3. Sometimes you are cast down by the unconcern which is manifested by the SENIOR, and more respectable members of the church. It can never be sufficiently deplored that so large a fund of knowledge, wisdom, and experience as is to be found in the senior branches of many of our congregations, should be entirely withheld from the interests of the children. And the regret is considerably increased by observing the total indifference with which such people frequently regard the whole concerns of the school. This arises from a mistaken idea that these things belong exclusively to the young. Is there anything, I would ask, in this business, which would render it a disgrace for the most affluent, aged, or pious members of our churches--to display a solicitude in its prosperity? Did even the Savior of the world interest himself in the care of young children--and can any one of his followers think such a concern beneath him?

I am not now asking the aged to sit down upon the floor with the young--or to sustain the toils of labor amidst the infirmities of old age. I am not urging the father to neglect the souls of his own offspring, in order to instruct the children of the stranger. All I ask, all I wish, is that they would discover a lively and constant solicitude in the welfare of the school--and give it as much of their time and their attention as their bodily strength would allow, and prior claims admit. The hoary crown of a righteous older person, occasionally seen within the precincts of the school, sheds a luster upon the institution, and encourages the ardor of youthful bosoms. The children are awed, the teachers are animated by the occasional assistance of men whose standing in the church, and ripened piety, command respect. Where this, however, is unhappily denied, and the young are left without the counsel of old age to guide them, or its smile to reward them--instead of yielding to the discouragement, endeavor by your own renewed exertions to remedy the evil, and supply the defect. The less others care for the children--the more concern to be diligent should operate in your heart.

4. The mind of a teacher is very often discouraged by the lack of efficient cooperation in his FELLOW-LABORERS.

Perhaps you are lamenting that your co-workers are either too few in number, or lamentably defective in suitable qualifications. Plans of usefulness which you know are adapted to promote the great end are opposed, or counteracted by the ignorance and stubbornness of your fellow-teachers.
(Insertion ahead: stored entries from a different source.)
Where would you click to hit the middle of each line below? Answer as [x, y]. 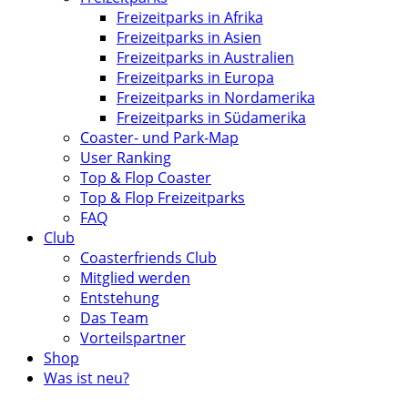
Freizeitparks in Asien [189, 37]
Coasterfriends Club [148, 257]
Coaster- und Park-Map [159, 137]
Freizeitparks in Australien [205, 57]
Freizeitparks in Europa [195, 77]
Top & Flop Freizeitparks [163, 197]
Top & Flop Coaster [146, 177]
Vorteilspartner [133, 337]
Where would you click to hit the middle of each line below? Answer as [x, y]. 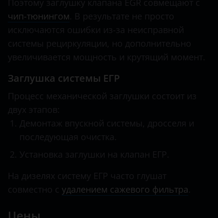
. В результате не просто [122, 16]
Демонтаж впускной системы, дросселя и [107, 123]
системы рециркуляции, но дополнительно [100, 43]
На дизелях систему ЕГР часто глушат [87, 176]
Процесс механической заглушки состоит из [102, 96]
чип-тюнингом [39, 16]
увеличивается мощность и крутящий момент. [107, 57]
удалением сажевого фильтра [125, 189]
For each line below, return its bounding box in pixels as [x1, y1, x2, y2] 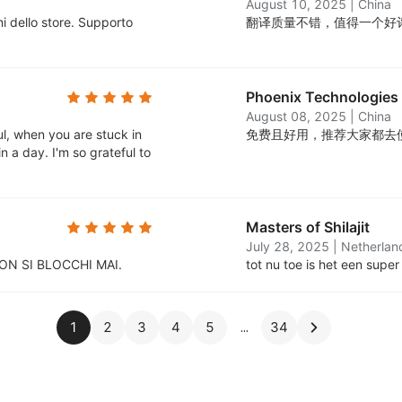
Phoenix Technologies [246, 88, 398, 106]
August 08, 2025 [246, 109, 346, 124]
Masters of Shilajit [246, 218, 370, 236]
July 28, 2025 [246, 239, 329, 254]
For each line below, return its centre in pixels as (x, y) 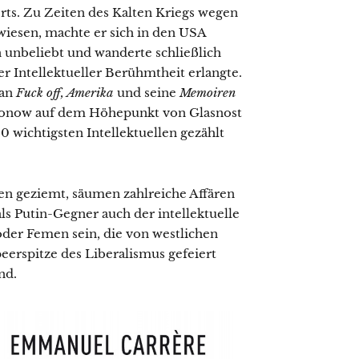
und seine (148, 92)
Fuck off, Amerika (67, 92)
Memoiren (208, 92)
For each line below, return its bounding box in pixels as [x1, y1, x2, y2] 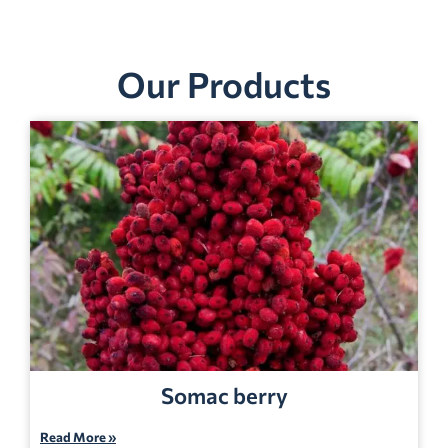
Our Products [117, 62, 331, 106]
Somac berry [160, 382, 288, 410]
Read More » [40, 429, 116, 446]
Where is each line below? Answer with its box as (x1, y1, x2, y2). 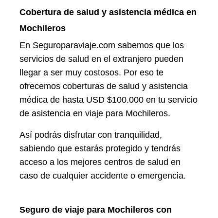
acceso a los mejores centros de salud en (19, 157, 181, 167)
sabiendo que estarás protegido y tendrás (19, 143, 181, 153)
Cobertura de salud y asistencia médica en (19, 7, 197, 17)
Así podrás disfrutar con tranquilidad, (19, 129, 162, 140)
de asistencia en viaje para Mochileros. (19, 108, 170, 118)
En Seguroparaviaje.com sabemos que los (19, 40, 184, 50)
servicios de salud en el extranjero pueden (19, 54, 183, 64)
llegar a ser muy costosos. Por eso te (19, 67, 163, 77)
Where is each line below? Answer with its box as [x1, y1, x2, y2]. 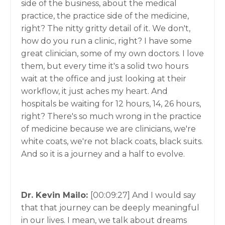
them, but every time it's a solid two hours [21, 61, 188, 71]
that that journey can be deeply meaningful [21, 203, 199, 212]
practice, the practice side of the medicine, [21, 11, 189, 21]
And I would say [132, 190, 196, 200]
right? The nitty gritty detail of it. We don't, [21, 24, 190, 33]
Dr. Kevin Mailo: [21, 190, 90, 200]
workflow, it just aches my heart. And [21, 86, 168, 96]
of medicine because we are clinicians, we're [21, 124, 196, 134]
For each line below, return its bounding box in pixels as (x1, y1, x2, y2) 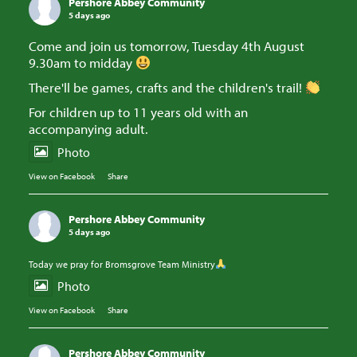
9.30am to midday (29, 54, 135, 71)
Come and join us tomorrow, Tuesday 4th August (29, 37, 304, 54)
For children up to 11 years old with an (29, 104, 248, 120)
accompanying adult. (29, 120, 148, 137)
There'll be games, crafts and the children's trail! (29, 79, 305, 96)
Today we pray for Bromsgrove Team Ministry (29, 258, 215, 270)
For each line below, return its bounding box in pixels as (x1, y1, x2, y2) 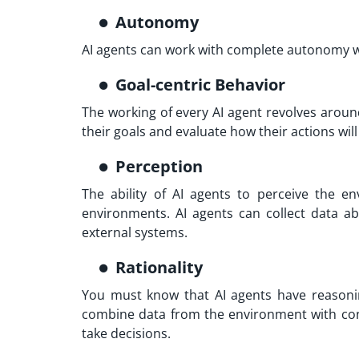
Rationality (115, 256, 207, 279)
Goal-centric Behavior (115, 74, 285, 96)
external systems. (82, 224, 188, 242)
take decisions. (82, 325, 174, 343)
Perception (115, 155, 207, 178)
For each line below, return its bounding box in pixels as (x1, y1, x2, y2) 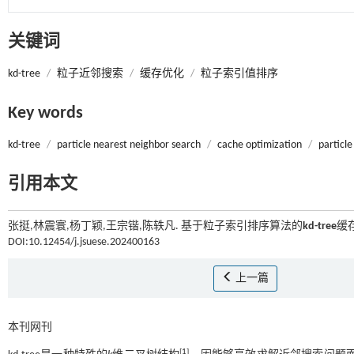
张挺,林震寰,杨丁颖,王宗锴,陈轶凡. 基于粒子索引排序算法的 (8, 220, 303, 232)
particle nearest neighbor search (57, 139, 201, 151)
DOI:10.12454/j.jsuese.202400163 (8, 236, 160, 248)
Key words (8, 104, 83, 122)
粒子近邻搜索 (57, 68, 123, 80)
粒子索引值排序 (201, 68, 278, 80)
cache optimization (217, 139, 302, 151)
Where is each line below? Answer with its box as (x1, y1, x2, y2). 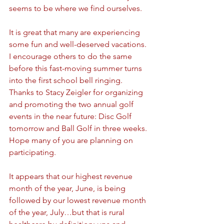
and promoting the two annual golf (9, 99, 135, 109)
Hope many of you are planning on (9, 135, 135, 145)
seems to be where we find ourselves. (9, 3, 142, 13)
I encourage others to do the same (9, 51, 134, 61)
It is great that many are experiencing (9, 27, 142, 37)
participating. (9, 147, 56, 157)
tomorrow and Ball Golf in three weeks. (9, 123, 149, 133)
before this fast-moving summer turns (9, 63, 144, 73)
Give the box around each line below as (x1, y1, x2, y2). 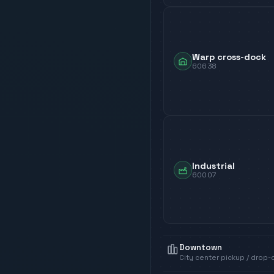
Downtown (179, 242, 222, 253)
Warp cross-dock (192, 51, 266, 62)
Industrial (192, 160, 235, 171)
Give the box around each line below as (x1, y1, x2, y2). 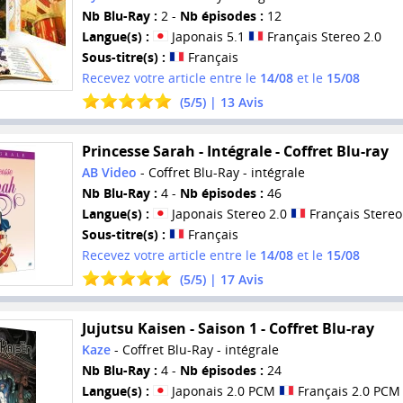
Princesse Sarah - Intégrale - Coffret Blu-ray (81, 141, 389, 162)
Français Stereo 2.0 (263, 28, 381, 46)
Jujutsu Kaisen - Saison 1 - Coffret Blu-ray (81, 318, 374, 338)
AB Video (81, 164, 137, 182)
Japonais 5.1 (167, 28, 248, 46)
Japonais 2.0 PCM (167, 381, 279, 399)
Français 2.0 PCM (293, 381, 400, 399)
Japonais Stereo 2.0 (167, 205, 291, 223)
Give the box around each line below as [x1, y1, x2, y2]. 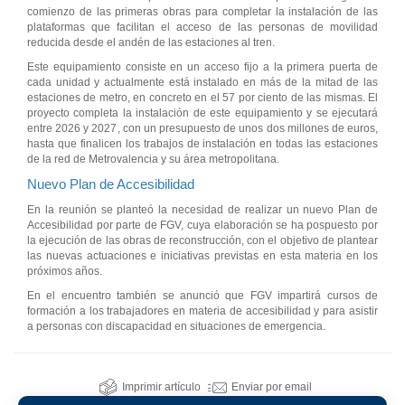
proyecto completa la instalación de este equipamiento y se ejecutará [27, 107, 378, 120]
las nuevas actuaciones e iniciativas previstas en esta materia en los [27, 250, 378, 263]
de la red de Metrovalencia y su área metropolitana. [27, 153, 279, 166]
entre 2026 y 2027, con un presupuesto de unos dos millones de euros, [27, 122, 378, 136]
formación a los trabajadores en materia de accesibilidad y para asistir [27, 305, 378, 318]
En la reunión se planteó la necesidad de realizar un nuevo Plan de [27, 203, 378, 217]
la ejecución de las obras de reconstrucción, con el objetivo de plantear [27, 234, 378, 248]
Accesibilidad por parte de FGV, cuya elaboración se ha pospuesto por [27, 219, 378, 232]
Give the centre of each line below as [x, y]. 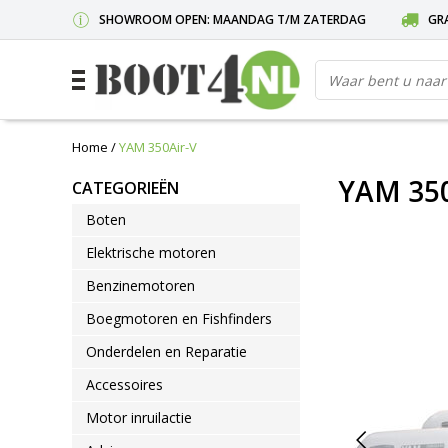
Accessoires [124, 384]
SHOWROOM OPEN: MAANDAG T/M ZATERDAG [232, 19]
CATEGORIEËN [125, 188]
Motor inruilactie [139, 417]
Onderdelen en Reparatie [166, 351]
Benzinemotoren [140, 285]
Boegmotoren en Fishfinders [179, 318]
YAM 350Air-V [158, 147]
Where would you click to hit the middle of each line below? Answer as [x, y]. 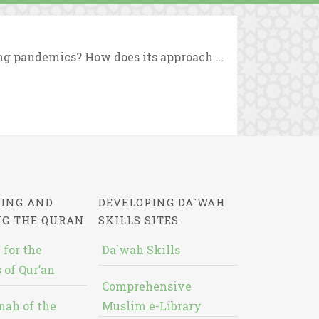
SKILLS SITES [138, 220]
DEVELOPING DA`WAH [161, 202]
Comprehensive [146, 286]
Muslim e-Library [151, 306]
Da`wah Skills [141, 250]
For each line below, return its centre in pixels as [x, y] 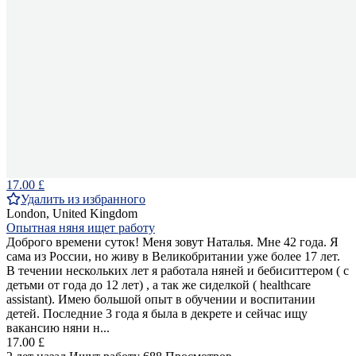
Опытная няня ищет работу [81, 228]
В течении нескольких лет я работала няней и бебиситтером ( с [178, 271]
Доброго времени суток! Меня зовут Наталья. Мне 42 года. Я [172, 242]
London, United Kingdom [72, 214]
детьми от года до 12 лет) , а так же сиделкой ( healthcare [159, 285]
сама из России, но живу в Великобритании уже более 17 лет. [173, 257]
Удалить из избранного [83, 199]
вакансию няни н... [58, 328]
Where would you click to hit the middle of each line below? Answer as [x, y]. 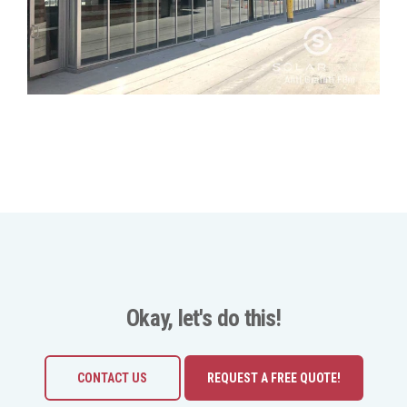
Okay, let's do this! [203, 318]
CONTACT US [112, 377]
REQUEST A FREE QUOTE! [273, 377]
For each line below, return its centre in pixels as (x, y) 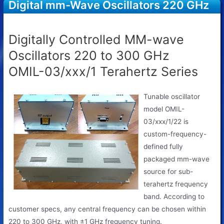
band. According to (174, 196)
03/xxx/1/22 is (166, 121)
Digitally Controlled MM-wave (96, 40)
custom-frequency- (175, 134)
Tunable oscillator (172, 96)
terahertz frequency (176, 184)
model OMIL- (164, 109)
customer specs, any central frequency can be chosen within (107, 209)
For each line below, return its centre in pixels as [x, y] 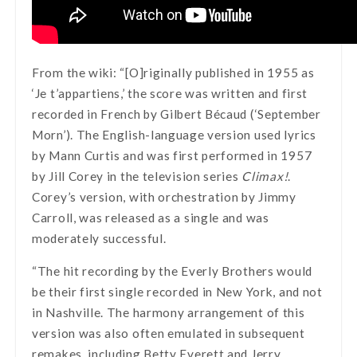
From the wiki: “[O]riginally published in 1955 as [173, 72]
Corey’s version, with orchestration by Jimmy [164, 196]
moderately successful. [99, 238]
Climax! [265, 176]
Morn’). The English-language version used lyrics [174, 134]
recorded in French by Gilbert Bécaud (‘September [177, 114]
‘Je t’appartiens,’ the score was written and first [170, 93]
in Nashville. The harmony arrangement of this [169, 312]
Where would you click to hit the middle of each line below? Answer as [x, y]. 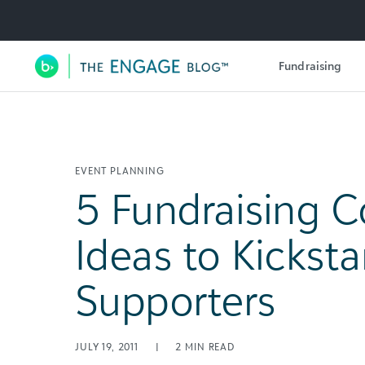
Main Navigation [145, 84]
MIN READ [210, 347]
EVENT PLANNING [120, 171]
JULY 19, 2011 [108, 347]

You are left almost to struggle alone. You cannot do the things you would. Thwarted and impeded, you are often ready to quit the field where your operations are cramped, and your usefulness diminished. The reason for your resignation is however--the strongest for your continuance. The fewer there are to carry on the cause, or the more slender their qualifications are, the more criminal would it be in you to retire. This would be to forsake the cause in its emergency, and take your place among the mere friends of its prosperity. Nothing can be more noble than to see a man struggling the more, for a benevolent object, the more he is opposed by some, and neglected by others. It is the glory and triumph of great minds—a sort of heroism in the cause of mercy. Perseverance may bring its reward with it by collecting round you, in process of time--a band of laborers like minded, who will rejoice to put themselves under the direction of such a leader!